You can't apply the fixed cantilever deflection for the point load case, because there is no fixity at point B (the beam can rotate at B). You apparently (?) have access to tables for determining deflections and slopes for various loading and support conditions. For the uniform loading between A and B, you can calculate the deflection at C geometrically by using the slope of the deflection curve at B as the slope of the straight line deflection betwen B and C. Then, separately, find the deflection at C , from tables, for the point load case of a beam overhanging 2 supports with a load P at the free end, and set the deflections equal to solve for P. If you don't have tables, I guess you'll have to grind it out using calculus or shear-moment-slope-deflection diagrams. Did I understand your question correctly?

3. May 22, 2007

### Double A

Your response gets me going in the right direction. I'll try what you mentioned and see what I turn up with. If I run into difficulties I'll look for further consultation. Thanks for leading me in the right direction. I was not exactly sure how to find the deflection occuring at C based upon the loadings.

4. May 26, 2007

### haynewp

Use virtual work. Set the deflections equal for each case and solve for P. I would guess this is how your instructor wants it to be solved and not just by manipulating existing tables.

5. Jan 27, 2009

### deviferr

I agree with haynewp

6. Jan 28, 2009

### PhanthomJay

I disagree with haynewp. The problem statement lists table deflections and slopes for certain cases. I would guess this is how the instructor wants it to be solved, not by using tedious calculations.

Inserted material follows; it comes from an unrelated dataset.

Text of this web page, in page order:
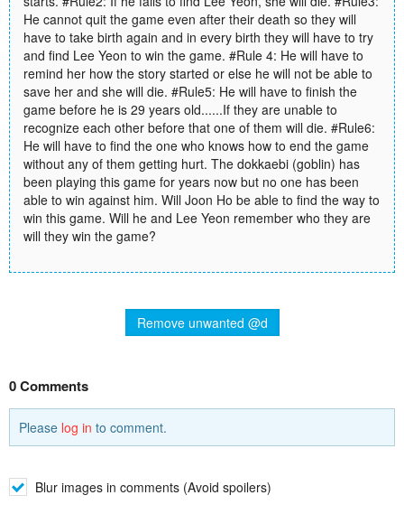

Only the instructor and Double A knows for sure, and he or she has probably graduated by now.

7. Jan 28, 2009

Just my feelings, but in an exam you'll not have tables and other aids to help, so your better of going through the numerical calculation method with calculus.

You can solve this using maculay method, well as far as i can see.

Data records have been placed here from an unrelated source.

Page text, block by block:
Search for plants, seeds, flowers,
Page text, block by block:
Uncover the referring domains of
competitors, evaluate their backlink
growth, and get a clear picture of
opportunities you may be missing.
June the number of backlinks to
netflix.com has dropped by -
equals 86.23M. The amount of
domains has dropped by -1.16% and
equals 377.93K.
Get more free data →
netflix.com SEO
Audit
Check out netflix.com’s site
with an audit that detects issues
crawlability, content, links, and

I have not really looked at it, so maybe no help. But seems to me you need to calculate the deflection at c when the load is applied between a and b.

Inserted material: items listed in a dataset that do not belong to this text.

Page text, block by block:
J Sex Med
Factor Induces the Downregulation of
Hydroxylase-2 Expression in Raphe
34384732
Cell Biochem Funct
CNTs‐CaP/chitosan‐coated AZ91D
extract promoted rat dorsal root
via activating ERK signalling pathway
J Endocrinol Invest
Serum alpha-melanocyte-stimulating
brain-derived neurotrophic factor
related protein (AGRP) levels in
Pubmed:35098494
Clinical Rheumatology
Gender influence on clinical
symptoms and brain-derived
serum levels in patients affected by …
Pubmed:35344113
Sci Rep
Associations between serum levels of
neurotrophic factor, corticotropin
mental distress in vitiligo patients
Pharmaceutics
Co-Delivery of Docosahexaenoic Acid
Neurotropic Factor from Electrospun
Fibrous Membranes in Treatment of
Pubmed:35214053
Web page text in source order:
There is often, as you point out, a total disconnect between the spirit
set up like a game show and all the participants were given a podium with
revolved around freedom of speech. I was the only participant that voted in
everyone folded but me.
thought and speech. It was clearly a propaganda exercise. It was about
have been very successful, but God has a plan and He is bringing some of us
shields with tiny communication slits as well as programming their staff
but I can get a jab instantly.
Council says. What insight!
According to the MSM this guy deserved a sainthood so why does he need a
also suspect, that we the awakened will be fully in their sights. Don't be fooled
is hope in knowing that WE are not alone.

I would then calculate how much load i would need to apply to c in order to deflect c downwards by the value of the deflection upwards, thus deflecting c back to zero.

Done something similar to this, if i find the notes i will post them.

8. Dec 24, 2009

### bcoub

hey guys~
i think i have found something,
1- deflection caused by the uniform load = qL^3/24EI
where L is 10, as i remember..
2- deflection caused by p =2pL^3/3EI

^_^